Dr. Erich W. Marchand

  
   When I was just getting into chess and started receiving Chess Life one name that kept popping up was that of Master Dr.Erich W. Marchand, a mathematician, from Rochester, New York. His name kept appearing far into my adulthood, too; he was around a long time.
     Marchand was born on July 07, 1914 and died on August 29, 1999 at the age of 85. He was a professor emeritus of mathematics at the University of Rochester and a pioneer in gradient index research. My understanding is that this has to do with the optical effects of materials and is important in the production of things like photocopiers. Sounds boring.
     A USCF Life Master, he amassed so many titles it's impossible to list them all. He was also involved in developing the U.S. Chess Federation's rating system and was also a columnist for Chess Life magazine for many years. He was the first inductee in the New York State Chess Hall of Fame and there is an annual tournament named after him in New York.

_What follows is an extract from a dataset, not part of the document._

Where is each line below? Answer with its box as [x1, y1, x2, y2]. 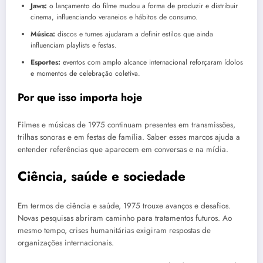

It's unusual but this tournament was begun in his honor before his death so he had the privilege of actually playing in it.
     At one time he was also involved in correspondence chess and was president of Correspondence Chess League of America, he was a tournament organizer, an officer in USCF, President of the Rochester Chess Club, many times city and state champion, and at one time was the most active player in America. He was also the champion of Missouri prior to moving his family to Rochester, New York where he was State Champion several times. As a player he had a well deserved reputation as one of the best endgame players in America.
     Dr. Marchand left a legacy of integrity and a reputation for hard work in both chess and in his professional life.

3 comments:

  1. My father was also a Ph.D candidate in mathematics in Missouri back in the 1930's and he knew Eric Marchand quite well. They even played some chess, although Marchand was much stronger. My father said that Marchand was a goodand patient teacher and he learned a lot about chess from their games and postmortems.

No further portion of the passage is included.